What the task asks. All the lines below should appear again unchanged, though their pictures should not.
---------- Dataset records
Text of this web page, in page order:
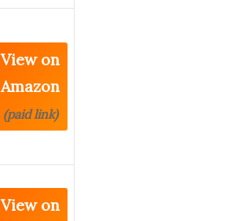
View on
Amazon
(paid link)
View on
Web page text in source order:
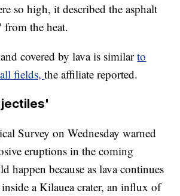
--------------------
Solution to the exercise.
Text of this web page, in page order:
View on
Amazon
(paid link)
View on
Web page text in source order:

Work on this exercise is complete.